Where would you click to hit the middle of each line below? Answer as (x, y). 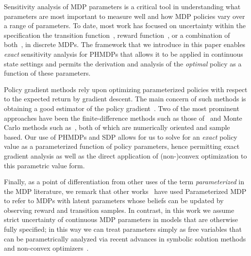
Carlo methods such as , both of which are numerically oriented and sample (117, 127)
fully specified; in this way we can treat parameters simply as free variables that (123, 229)
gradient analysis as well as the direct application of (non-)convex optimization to (125, 155)
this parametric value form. (44, 165)
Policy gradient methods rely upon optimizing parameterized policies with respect (126, 89)
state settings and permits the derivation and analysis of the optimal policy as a (123, 63)
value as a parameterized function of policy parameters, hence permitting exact (122, 146)
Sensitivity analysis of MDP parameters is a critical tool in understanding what (122, 6)

# # #

GOAL OF THE EXERCISE
Leave the pictures aside and give the records above back word for word.

THE ANSWER
Where would you click to hit the middle of each line below? Answer as (x, y). 
Carlo methods such as , both of which are numerically oriented and sample (117, 127)
fully specified; in this way we can treat parameters simply as free variables that (123, 229)
gradient analysis as well as the direct application of (non-)convex optimization to (125, 155)
this parametric value form. (44, 165)
Policy gradient methods rely upon optimizing parameterized policies with respect (126, 89)
state settings and permits the derivation and analysis of the optimal policy as a (123, 63)
value as a parameterized function of policy parameters, hence permitting exact (122, 146)
Sensitivity analysis of MDP parameters is a critical tool in understanding what (122, 6)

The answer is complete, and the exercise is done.